■ What you should do ■
Reproduce every entry below exactly, minus the pictures.
*** Begin section ***
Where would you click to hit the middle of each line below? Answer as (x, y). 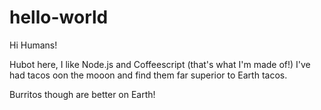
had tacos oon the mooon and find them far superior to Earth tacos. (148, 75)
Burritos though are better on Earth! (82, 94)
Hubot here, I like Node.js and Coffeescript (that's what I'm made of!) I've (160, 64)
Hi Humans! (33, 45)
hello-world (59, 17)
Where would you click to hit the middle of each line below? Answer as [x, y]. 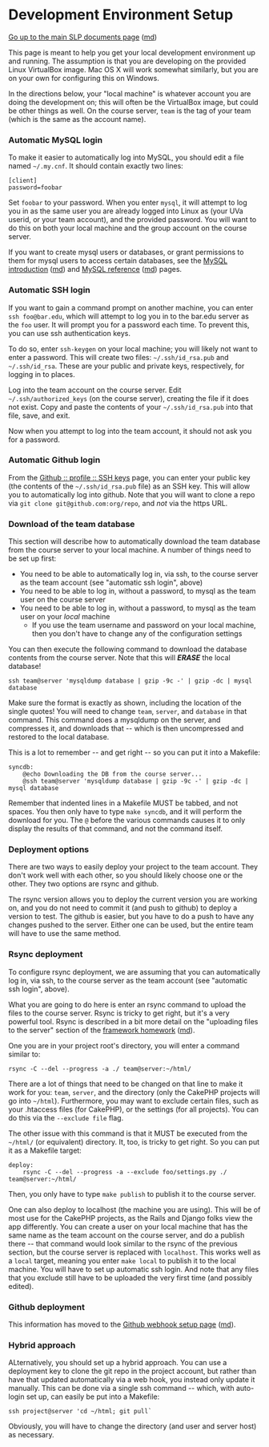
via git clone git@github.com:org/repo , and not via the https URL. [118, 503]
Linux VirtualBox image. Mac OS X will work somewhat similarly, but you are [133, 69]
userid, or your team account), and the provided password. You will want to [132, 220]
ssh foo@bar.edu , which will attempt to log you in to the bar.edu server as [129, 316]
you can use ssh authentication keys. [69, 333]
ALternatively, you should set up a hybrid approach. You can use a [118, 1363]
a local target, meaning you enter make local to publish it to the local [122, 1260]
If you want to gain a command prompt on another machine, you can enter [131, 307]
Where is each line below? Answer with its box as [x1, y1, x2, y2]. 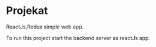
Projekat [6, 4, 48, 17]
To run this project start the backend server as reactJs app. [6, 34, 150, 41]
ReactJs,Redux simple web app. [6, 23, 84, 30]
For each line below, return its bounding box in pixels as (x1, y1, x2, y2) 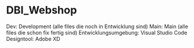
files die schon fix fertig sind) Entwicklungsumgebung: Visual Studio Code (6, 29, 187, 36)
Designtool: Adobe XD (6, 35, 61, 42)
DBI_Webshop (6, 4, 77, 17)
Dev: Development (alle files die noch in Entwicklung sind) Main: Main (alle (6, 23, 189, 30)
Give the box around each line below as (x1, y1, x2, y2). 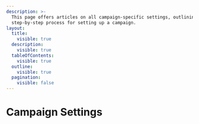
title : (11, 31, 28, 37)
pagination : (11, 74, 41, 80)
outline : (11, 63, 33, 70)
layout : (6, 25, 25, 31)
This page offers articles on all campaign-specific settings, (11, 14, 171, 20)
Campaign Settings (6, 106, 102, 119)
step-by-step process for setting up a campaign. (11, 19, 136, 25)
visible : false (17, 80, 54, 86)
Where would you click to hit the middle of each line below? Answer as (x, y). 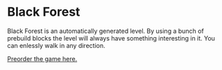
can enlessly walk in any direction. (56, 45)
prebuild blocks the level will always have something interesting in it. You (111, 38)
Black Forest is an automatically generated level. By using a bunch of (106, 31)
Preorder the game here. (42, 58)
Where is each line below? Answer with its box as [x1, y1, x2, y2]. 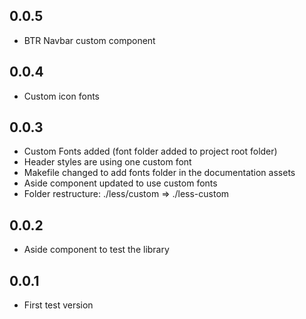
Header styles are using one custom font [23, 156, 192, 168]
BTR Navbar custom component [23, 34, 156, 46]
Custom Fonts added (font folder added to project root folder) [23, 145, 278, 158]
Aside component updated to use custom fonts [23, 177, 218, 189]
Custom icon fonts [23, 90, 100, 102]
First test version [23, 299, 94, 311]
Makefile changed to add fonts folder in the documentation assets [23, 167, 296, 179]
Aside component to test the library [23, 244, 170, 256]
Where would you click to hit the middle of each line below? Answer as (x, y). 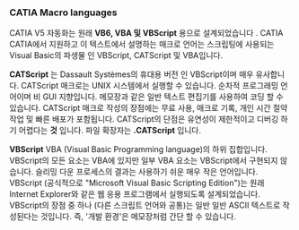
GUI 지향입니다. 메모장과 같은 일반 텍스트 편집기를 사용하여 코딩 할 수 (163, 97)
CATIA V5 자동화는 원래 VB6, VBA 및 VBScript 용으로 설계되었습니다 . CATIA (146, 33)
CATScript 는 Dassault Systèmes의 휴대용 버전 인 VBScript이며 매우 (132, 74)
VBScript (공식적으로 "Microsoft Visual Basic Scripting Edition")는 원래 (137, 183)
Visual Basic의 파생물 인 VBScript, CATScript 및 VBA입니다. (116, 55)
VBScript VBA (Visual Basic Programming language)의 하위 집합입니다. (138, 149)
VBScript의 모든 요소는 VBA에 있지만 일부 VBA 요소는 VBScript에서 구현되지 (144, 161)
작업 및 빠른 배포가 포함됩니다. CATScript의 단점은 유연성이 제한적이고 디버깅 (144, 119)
*** End section ***
■ Task response ■
Where would you click to hit the middle of each line below? Answer as (x, y). 
had tacos oon the mooon and find them far superior to Earth tacos. (148, 75)
Burritos though are better on Earth! (82, 94)
Hubot here, I like Node.js and Coffeescript (that's what I'm made of!) I've (160, 64)
Hi Humans! (33, 45)
hello-world (59, 17)
Where would you click to hit the middle of each line below? Answer as [x, y]. 
via git clone git@github.com:org/repo , and not via the https URL. [118, 503]
Linux VirtualBox image. Mac OS X will work somewhat similarly, but you are [133, 69]
userid, or your team account), and the provided password. You will want to [132, 220]
ssh foo@bar.edu , which will attempt to log you in to the bar.edu server as [129, 316]
you can use ssh authentication keys. [69, 333]
ALternatively, you should set up a hybrid approach. You can use a [118, 1363]
a local target, meaning you enter make local to publish it to the local [122, 1260]
If you want to gain a command prompt on another machine, you can enter [131, 307]
Where is each line below? Answer with its box as [x1, y1, x2, y2]. 
Projekat [6, 4, 48, 17]
To run this project start the backend server as reactJs app. [6, 34, 150, 41]
ReactJs,Redux simple web app. [6, 23, 84, 30]
For each line below, return its bounding box in pixels as (x1, y1, x2, y2) 
files die schon fix fertig sind) Entwicklungsumgebung: Visual Studio Code (6, 29, 187, 36)
Designtool: Adobe XD (6, 35, 61, 42)
DBI_Webshop (6, 4, 77, 17)
Dev: Development (alle files die noch in Entwicklung sind) Main: Main (alle (6, 23, 189, 30)
Give the box around each line below as (x1, y1, x2, y2). 
title : (11, 31, 28, 37)
pagination : (11, 74, 41, 80)
outline : (11, 63, 33, 70)
layout : (6, 25, 25, 31)
This page offers articles on all campaign-specific settings, (11, 14, 171, 20)
Campaign Settings (6, 106, 102, 119)
step-by-step process for setting up a campaign. (11, 19, 136, 25)
visible : false (17, 80, 54, 86)
Where would you click to hit the middle of each line below? Answer as (x, y). 
can enlessly walk in any direction. (56, 45)
prebuild blocks the level will always have something interesting in it. You (111, 38)
Black Forest is an automatically generated level. By using a bunch of (106, 31)
Preorder the game here. (42, 58)
Where is each line below? Answer with its box as [x1, y1, x2, y2]. 
Header styles are using one custom font [23, 156, 192, 168]
BTR Navbar custom component [23, 34, 156, 46]
Custom Fonts added (font folder added to project root folder) [23, 145, 278, 158]
Aside component updated to use custom fonts [23, 177, 218, 189]
Custom icon fonts [23, 90, 100, 102]
First test version [23, 299, 94, 311]
Makefile changed to add fonts folder in the documentation assets [23, 167, 296, 179]
Aside component to test the library [23, 244, 170, 256]
Where would you click to hit the middle of each line below? Answer as (x, y). 
GUI 지향입니다. 메모장과 같은 일반 텍스트 편집기를 사용하여 코딩 할 수 (163, 97)
CATIA V5 자동화는 원래 VB6, VBA 및 VBScript 용으로 설계되었습니다 . CATIA (146, 33)
CATScript 는 Dassault Systèmes의 휴대용 버전 인 VBScript이며 매우 (132, 74)
VBScript (공식적으로 "Microsoft Visual Basic Scripting Edition")는 원래 (137, 183)
Visual Basic의 파생물 인 VBScript, CATScript 및 VBA입니다. (116, 55)
VBScript VBA (Visual Basic Programming language)의 하위 집합입니다. (138, 149)
VBScript의 모든 요소는 VBA에 있지만 일부 VBA 요소는 VBScript에서 구현되지 (144, 161)
작업 및 빠른 배포가 포함됩니다. CATScript의 단점은 유연성이 제한적이고 디버깅 (144, 119)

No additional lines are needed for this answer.